Task requirements —
Go through the entries below and copy each line that holds the word "from".

****************************************

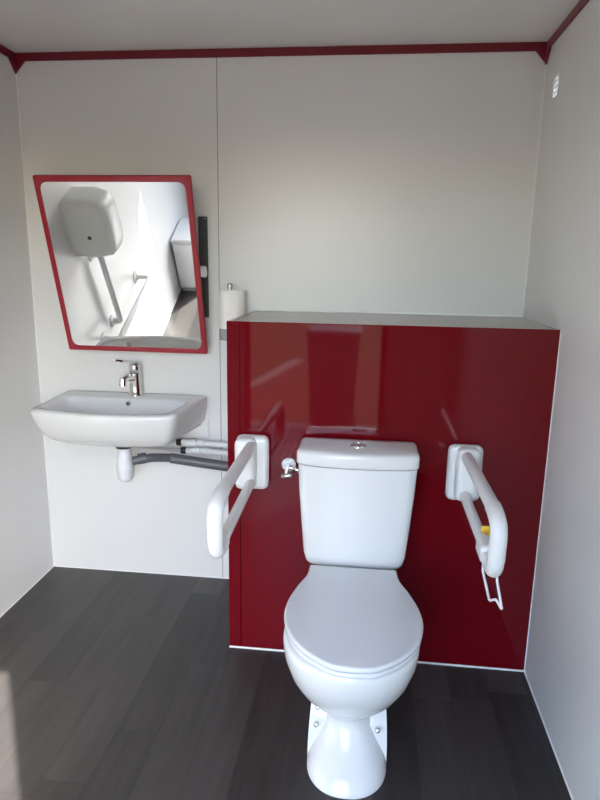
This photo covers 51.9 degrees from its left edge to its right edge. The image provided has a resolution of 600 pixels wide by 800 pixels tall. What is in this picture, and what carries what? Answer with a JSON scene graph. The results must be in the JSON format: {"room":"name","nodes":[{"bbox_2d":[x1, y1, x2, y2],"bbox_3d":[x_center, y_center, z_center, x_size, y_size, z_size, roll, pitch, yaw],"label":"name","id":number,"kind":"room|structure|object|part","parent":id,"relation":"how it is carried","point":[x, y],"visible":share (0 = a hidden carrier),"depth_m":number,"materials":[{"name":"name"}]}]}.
{"room":"public restroom","nodes":[
{"label":"public restroom","id":0,"kind":"room"},
{"bbox_2d":[0,53,52,615],"bbox_3d":[-1.296,-0.006,1.339,0.060,2.156,2.630,2,13,6],"label":"wall","id":1,"kind":"structure","parent":0,"point":[26,555],"depth_m":2.48,"materials":[{"name":"white paint"}]},
{"bbox_2d":[0,44,16,73],"bbox_3d":[-1.243,-1.027,1.136,0.007,0.074,2.563,2,13,6],"label":"trim","id":2,"kind":"structure","parent":1,"relation":"attached to","point":[5,51],"depth_m":2.34,"materials":[{"name":"red paint"}]},
{"bbox_2d":[0,566,53,617],"bbox_3d":[-1.279,1.040,1.597,0.006,0.006,2.570,2,13,6],"label":"baseboard","id":3,"kind":"structure","parent":1,"relation":"attached to","point":[53,566],"depth_m":2.61,"materials":[{"name":"white plastic"}]},
{"bbox_2d":[17,51,544,577],"bbox_3d":[-0.127,-0.253,2.536,2.110,2.156,0.060,2,13,6],"label":"wall","id":4,"kind":"structure","parent":0,"point":[404,183],"depth_m":2.38,"materials":[{"name":"white paint"}]},
{"bbox_2d":[16,74,53,565],"bbox_3d":[-1.119,-0.261,2.616,0.006,2.106,0.006,2,13,6],"label":"trim","id":5,"kind":"structure","parent":4,"relation":"attached to","point":[16,74],"depth_m":2.58,"materials":[{"name":"white plastic"}]},
{"bbox_2d":[30,390,206,447],"bbox_3d":[-0.714,0.090,2.427,0.610,0.164,0.414,2,13,6],"label":"washbasin","id":6,"kind":"object","parent":4,"relation":"attached to","point":[81,417],"visible":0.97,"depth_m":2.30,"materials":[{"name":"white ceramic"}]},
{"bbox_2d":[111,359,142,395],"bbox_3d":[-0.696,-0.092,2.497,0.060,0.162,0.151,5,13,19],"label":"mixer tap","id":7,"kind":"object","parent":6,"relation":"on","point":[135,388],"visible":1,"depth_m":2.52,"materials":[{"name":"silver metal"}]},
{"bbox_3d":[-0.704,-0.154,2.482,0.026,0.034,0.131,7,14,26],"label":"lever","id":8,"kind":"part","parent":7,"relation":"part of","materials":[{"name":"silver metal"}]},
{"bbox_3d":[-0.694,-0.082,2.480,0.030,0.042,0.118,3,13,11],"label":"spout","id":9,"kind":"part","parent":7,"relation":"part of","materials":[{"name":"silver metal"}]},
{"bbox_2d":[116,447,170,481],"bbox_3d":[-0.627,0.242,2.497,0.230,0.160,0.070,-5,14,-25],"label":"trap","id":10,"kind":"object","parent":6,"relation":"attached to","point":[125,464],"visible":0.85,"depth_m":2.45,"materials":[{"name":"white plastic"}]},
{"bbox_2d":[116,447,131,449],"bbox_3d":[-0.699,0.179,2.447,0.068,0.019,0.068,2,13,6],"label":"washer","id":11,"kind":"object","parent":10,"relation":"in","point":[119,448],"depth_m":2.42,"materials":[{"name":"white plastic"}]},
{"bbox_2d":[116,448,133,481],"bbox_3d":[-0.700,0.257,2.464,0.070,0.142,0.070,2,13,6],"label":"cup","id":12,"kind":"object","parent":10,"relation":"on","point":[125,461],"depth_m":2.44,"materials":[{"name":"white plastic"}]},
{"bbox_2d":[32,175,208,353],"bbox_3d":[-0.663,-0.503,2.369,0.612,0.654,0.275,2,13,6],"label":"mirror","id":13,"kind":"object","parent":4,"relation":"attached to","point":[129,271],"visible":1,"depth_m":2.32,"materials":[{"name":"red mirror"}]},
{"bbox_3d":[-0.386,-0.530,2.467,0.036,0.394,0.012,2,13,6],"label":"wall plate","id":14,"kind":"part","parent":13,"relation":"part of","materials":[{"name":"grey plastic"}]},
{"bbox_3d":[-0.379,-0.488,2.345,0.042,0.041,0.042,2,13,6],"label":"pivot knob","id":15,"kind":"part","parent":13,"relation":"part of","materials":[{"name":"white plastic"}]},
{"bbox_2d":[54,565,228,578],"bbox_3d":[-0.671,0.784,2.794,0.938,0.006,0.006,2,13,6],"label":"baseboard","id":16,"kind":"structure","parent":4,"relation":"attached to","point":[54,565],"depth_m":2.80,"materials":[{"name":"white plastic"}]},
{"bbox_2d":[216,58,222,576],"bbox_3d":[-0.329,-0.241,2.531,0.003,2.128,0.003,2,13,6],"label":"trim","id":17,"kind":"structure","parent":4,"relation":"attached to","point":[216,58],"depth_m":2.44,"materials":[{"name":"grey"}]},
{"bbox_2d":[219,283,232,340],"bbox_3d":[-0.267,-0.349,2.439,0.104,0.221,0.118,2,13,6],"label":"spindle","id":18,"kind":"object","parent":4,"relation":"attached to","point":[222,332],"visible":0.31,"depth_m":2.41,"materials":[{"name":"grey plastic"}]},
{"bbox_2d":[219,329,226,340],"bbox_3d":[-0.269,-0.262,2.451,0.104,0.043,0.104,2,13,6],"label":"tray","id":19,"kind":"object","parent":18,"relation":"on","point":[222,332],"depth_m":2.41,"materials":[{"name":"grey plastic"}]},
{"bbox_2d":[218,289,245,328],"bbox_3d":[-0.267,-0.358,2.430,0.106,0.149,0.106,2,13,6],"label":"paper roll","id":20,"kind":"object","parent":18,"relation":"on","point":[232,303],"visible":0.7,"depth_m":2.38,"materials":[{"name":"white paper"}]},
{"bbox_2d":[15,42,546,71],"bbox_3d":[-0.115,-1.262,2.278,1.990,0.074,0.007,2,13,6],"label":"trim","id":21,"kind":"structure","parent":4,"relation":"attached to","point":[540,48],"depth_m":2.26,"materials":[{"name":"red paint"}]},
{"bbox_2d":[254,309,522,316],"bbox_3d":[0.337,-0.343,2.431,1.052,0.008,0.008,2,13,6],"label":"trim","id":22,"kind":"structure","parent":4,"relation":"attached to","point":[254,309],"depth_m":2.43,"materials":[{"name":"white plastic"}]},
{"bbox_2d":[522,65,546,315],"bbox_3d":[0.866,-0.766,2.277,0.006,0.911,0.006,2,13,6],"label":"trim","id":23,"kind":"structure","parent":4,"relation":"attached to","point":[545,65],"depth_m":2.27,"materials":[{"name":"white plastic"}]},
{"bbox_2d":[0,566,571,799],"bbox_3d":[-0.292,1.105,1.498,2.110,0.050,2.690,2,13,6],"label":"floor","id":24,"kind":"structure","parent":0,"point":[115,685],"depth_m":1.94,"materials":[{"name":"grey laminate"}]},
{"bbox_2d":[283,437,422,798],"bbox_3d":[0.152,0.596,1.796,0.386,0.828,0.683,2,13,6],"label":"toilet","id":25,"kind":"object","parent":24,"relation":"on","point":[353,633],"visible":1,"depth_m":1.74,"materials":[{"name":"white ceramic"}]},
{"bbox_3d":[0.151,0.797,1.847,0.367,0.414,0.669,2,13,6],"label":"bowl","id":26,"kind":"part","parent":25,"relation":"part of","materials":[{"name":"white ceramic"}]},
{"bbox_3d":[0.146,0.607,1.704,0.371,0.015,0.491,2,13,6],"label":"seat","id":27,"kind":"part","parent":25,"relation":"part of","materials":[{"name":"white plastic"}]},
{"bbox_3d":[0.146,0.589,1.702,0.377,0.018,0.504,2,13,6],"label":"lid","id":28,"kind":"part","parent":25,"relation":"part of","materials":[{"name":"white plastic"}]},
{"bbox_3d":[0.184,0.169,1.961,0.381,0.054,0.173,2,13,6],"label":"cistern lid","id":29,"kind":"part","parent":25,"relation":"part of","materials":[{"name":"white ceramic"}]},
{"bbox_2d":[226,310,559,669],"bbox_3d":[0.300,0.294,2.322,1.052,1.195,0.490,2,13,6],"label":"half wall","id":30,"kind":"structure","parent":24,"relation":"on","point":[435,383],"depth_m":2.04,"materials":[{"name":"red laminate"}]},
{"bbox_2d":[132,447,227,455],"bbox_3d":[-0.469,0.211,2.583,0.535,0.039,0.045,1,13,2],"label":"pipe","id":31,"kind":"object","parent":30,"relation":"attached to","point":[184,450],"visible":0.79,"depth_m":2.58,"materials":[{"name":"white plastic"}]},
{"bbox_2d":[170,453,227,470],"bbox_3d":[-0.370,0.264,2.543,0.332,0.087,0.042,1,12,0],"label":"pipe","id":32,"kind":"object","parent":30,"relation":"attached to","point":[180,459],"visible":0.66,"depth_m":2.52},
{"bbox_2d":[171,439,227,447],"bbox_3d":[-0.454,0.177,2.575,0.506,0.039,0.047,1,13,2],"label":"pipe","id":33,"kind":"object","parent":30,"relation":"attached to","point":[181,442],"visible":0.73,"depth_m":2.56,"materials":[{"name":"white plastic"}]},
{"bbox_3d":[-0.228,0.324,2.147,0.042,1.195,0.018,2,13,6],"label":"corner post","id":34,"kind":"part","parent":30,"relation":"part of","materials":[{"name":"plastic"}]},
{"bbox_2d":[207,434,268,558],"bbox_3d":[-0.190,0.267,1.814,0.111,0.188,0.593,2,13,6],"label":"grab rail","id":35,"kind":"object","parent":30,"relation":"attached to","point":[249,471],"visible":1,"depth_m":1.81,"materials":[{"name":"white plastic"}]},
{"bbox_3d":[-0.188,0.272,1.791,0.037,0.176,0.542,2,13,5],"label":"rail","id":36,"kind":"part","parent":35,"relation":"part of","materials":[{"name":"white plastic"}]},
{"bbox_3d":[-0.159,0.208,2.080,0.111,0.188,0.046,2,13,6],"label":"wall plate","id":37,"kind":"part","parent":35,"relation":"part of","materials":[{"name":"white plastic"}]},
{"bbox_3d":[-0.213,0.272,2.386,0.016,1.194,0.472,2,13,6],"label":"panel","id":38,"kind":"part","parent":30,"relation":"part of","materials":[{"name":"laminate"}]},
{"bbox_2d":[281,458,298,478],"bbox_3d":[-0.018,0.230,2.062,0.093,0.059,0.058,2,13,6],"label":"valve","id":39,"kind":"object","parent":30,"relation":"attached to","point":[288,464],"visible":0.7,"depth_m":2.05,"materials":[{"name":"silver metal"}]},
{"bbox_3d":[-0.044,0.242,2.050,0.040,0.041,0.026,2,13,6],"label":"handle","id":40,"kind":"part","parent":39,"relation":"part of","materials":[{"name":"metal"}]},
{"bbox_2d":[229,645,523,671],"bbox_3d":[0.263,0.928,2.213,1.052,0.009,0.008,2,13,6],"label":"trim","id":41,"kind":"structure","parent":30,"relation":"attached to","point":[231,646],"depth_m":2.19,"materials":[{"name":"white plastic"}]},
{"bbox_3d":[0.320,-0.281,2.204,1.030,0.019,0.471,2,13,6],"label":"panel","id":42,"kind":"part","parent":30,"relation":"part of","materials":[{"name":"grey laminate"}]},
{"bbox_2d":[445,444,507,577],"bbox_3d":[0.503,0.294,1.741,0.111,0.188,0.593,2,13,6],"label":"grab rail","id":43,"kind":"object","parent":30,"relation":"attached to","point":[465,479],"visible":1,"depth_m":1.75,"materials":[{"name":"white plastic"}]},
{"bbox_3d":[0.534,0.236,2.006,0.111,0.188,0.046,2,13,6],"label":"wall plate","id":44,"kind":"part","parent":43,"relation":"part of","materials":[{"name":"white plastic"}]},
{"bbox_3d":[0.500,0.299,1.718,0.039,0.176,0.542,2,13,6],"label":"rail","id":45,"kind":"part","parent":43,"relation":"part of","materials":[{"name":"white plastic"}]},
{"bbox_2d":[476,526,502,609],"bbox_3d":[0.502,0.438,1.623,0.072,0.166,0.147,2,13,6],"label":"toilet roll holder","id":46,"kind":"object","parent":43,"relation":"hanging from","point":[482,541],"visible":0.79,"depth_m":1.61,"materials":[{"name":"white plastic"}]},
{"bbox_2d":[0,0,579,52],"bbox_3d":[-0.257,-1.049,1.021,2.110,0.050,2.690,2,13,6],"label":"ceiling","id":47,"kind":"structure","parent":0,"point":[26,26],"depth_m":2.03,"materials":[{"name":"paint"}]},
{"bbox_2d":[523,0,599,799],"bbox_3d":[0.741,0.075,1.122,0.060,2.156,2.630,2,13,6],"label":"wall","id":48,"kind":"structure","parent":0,"point":[562,665],"depth_m":1.77,"materials":[{"name":"white paint"}]},
{"bbox_2d":[524,330,560,670],"bbox_3d":[0.795,0.367,2.028,0.004,1.195,0.004,2,13,6],"label":"trim","id":49,"kind":"structure","parent":48,"relation":"attached to","point":[560,330],"depth_m":2.02,"materials":[{"name":"white plastic"}]},
{"bbox_2d":[524,671,572,799],"bbox_3d":[0.669,1.171,1.149,0.006,0.006,2.079,2,13,6],"label":"baseboard","id":50,"kind":"structure","parent":48,"relation":"attached to","point":[524,671],"depth_m":1.84,"materials":[{"name":"white plastic"}]},
{"bbox_2d":[552,70,560,99],"bbox_3d":[0.859,-1.043,2.047,0.018,0.079,0.060,2,13,6],"label":"air vent","id":51,"kind":"object","parent":48,"relation":"in","point":[557,75],"visible":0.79,"depth_m":2.05,"materials":[{"name":"white plastic"}]},
{"bbox_2d":[545,0,589,64],"bbox_3d":[0.727,-0.948,0.926,0.007,0.074,2.563,2,13,6],"label":"trim","id":52,"kind":"structure","parent":48,"relation":"attached to","point":[581,4],"depth_m":1.97,"materials":[{"name":"red paint"}]}
]}

****************************************

Output below —
This photo covers 51.9 degrees from its left edge to its right edge. The image provided has a resolution of 600 pixels wide by 800 pixels tall. What is in this picture, and what carries what? Answer with a JSON scene graph. The results must be in the JSON format: {"room":"name","nodes":[{"bbox_2d":[x1, y1, x2, y2],"bbox_3d":[x_center, y_center, z_center, x_size, y_size, z_size, roll, pitch, yaw],"label":"name","id":number,"kind":"room|structure|object|part","parent":id,"relation":"how it is carried","point":[x, y],"visible":share (0 = a hidden carrier),"depth_m":number,"materials":[{"name":"name"}]}]}.
{"bbox_2d":[476,526,502,609],"bbox_3d":[0.502,0.438,1.623,0.072,0.166,0.147,2,13,6],"label":"toilet roll holder","id":46,"kind":"object","parent":43,"relation":"hanging from","point":[482,541],"visible":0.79,"depth_m":1.61,"materials":[{"name":"white plastic"}]},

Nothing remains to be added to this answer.